[Stored items from a collection]
________________________________________

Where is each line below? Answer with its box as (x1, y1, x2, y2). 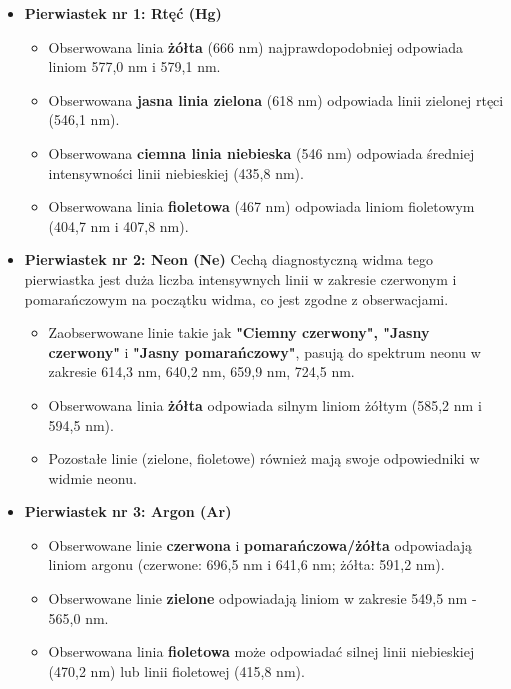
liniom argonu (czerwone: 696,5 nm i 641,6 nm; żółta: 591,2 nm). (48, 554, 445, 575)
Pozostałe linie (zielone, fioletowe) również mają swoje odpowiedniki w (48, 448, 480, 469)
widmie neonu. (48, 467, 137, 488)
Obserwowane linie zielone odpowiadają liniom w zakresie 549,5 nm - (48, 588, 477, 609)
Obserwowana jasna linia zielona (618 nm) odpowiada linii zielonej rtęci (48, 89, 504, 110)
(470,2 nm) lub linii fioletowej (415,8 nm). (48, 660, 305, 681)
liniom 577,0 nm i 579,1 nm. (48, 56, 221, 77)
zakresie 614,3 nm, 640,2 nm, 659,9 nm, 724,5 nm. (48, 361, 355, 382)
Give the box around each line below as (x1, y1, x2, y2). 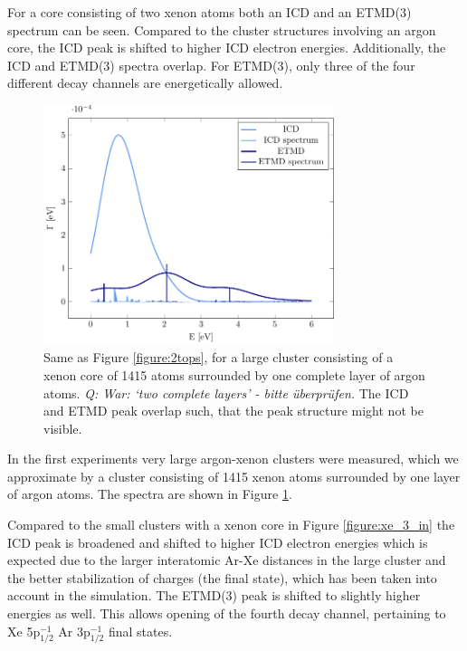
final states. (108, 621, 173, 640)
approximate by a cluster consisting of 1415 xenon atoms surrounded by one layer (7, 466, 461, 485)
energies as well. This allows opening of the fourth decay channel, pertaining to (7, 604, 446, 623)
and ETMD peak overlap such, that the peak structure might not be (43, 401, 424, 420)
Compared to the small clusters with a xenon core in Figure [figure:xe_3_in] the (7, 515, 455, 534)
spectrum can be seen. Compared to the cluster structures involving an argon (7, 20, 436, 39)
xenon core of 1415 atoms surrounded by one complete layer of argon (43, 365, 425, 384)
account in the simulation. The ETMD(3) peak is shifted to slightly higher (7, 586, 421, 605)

________________________________________

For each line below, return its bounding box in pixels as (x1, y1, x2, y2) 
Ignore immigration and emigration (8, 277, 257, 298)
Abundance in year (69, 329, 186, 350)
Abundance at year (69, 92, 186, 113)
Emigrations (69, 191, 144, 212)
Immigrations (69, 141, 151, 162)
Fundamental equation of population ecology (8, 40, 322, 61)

________________________________________

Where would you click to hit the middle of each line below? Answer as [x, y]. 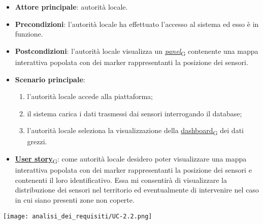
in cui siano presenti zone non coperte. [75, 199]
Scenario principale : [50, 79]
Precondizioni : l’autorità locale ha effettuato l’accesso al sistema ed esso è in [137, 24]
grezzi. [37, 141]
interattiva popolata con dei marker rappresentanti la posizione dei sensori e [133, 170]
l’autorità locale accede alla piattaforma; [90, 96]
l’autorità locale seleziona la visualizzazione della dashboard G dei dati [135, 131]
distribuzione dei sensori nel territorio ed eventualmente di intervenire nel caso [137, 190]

________________________________________

What the task asks - A word-for-word copy of the lines above from the one with "Abundance at year (69, 92, 186, 113)" through the one with "Fundamental equation of", inclusive, is the only output wanted.

Written response -
Abundance at year (69, 92, 186, 113)
Emigrations (69, 191, 144, 212)
Immigrations (69, 141, 151, 162)
Fundamental equation of population ecology (8, 40, 322, 61)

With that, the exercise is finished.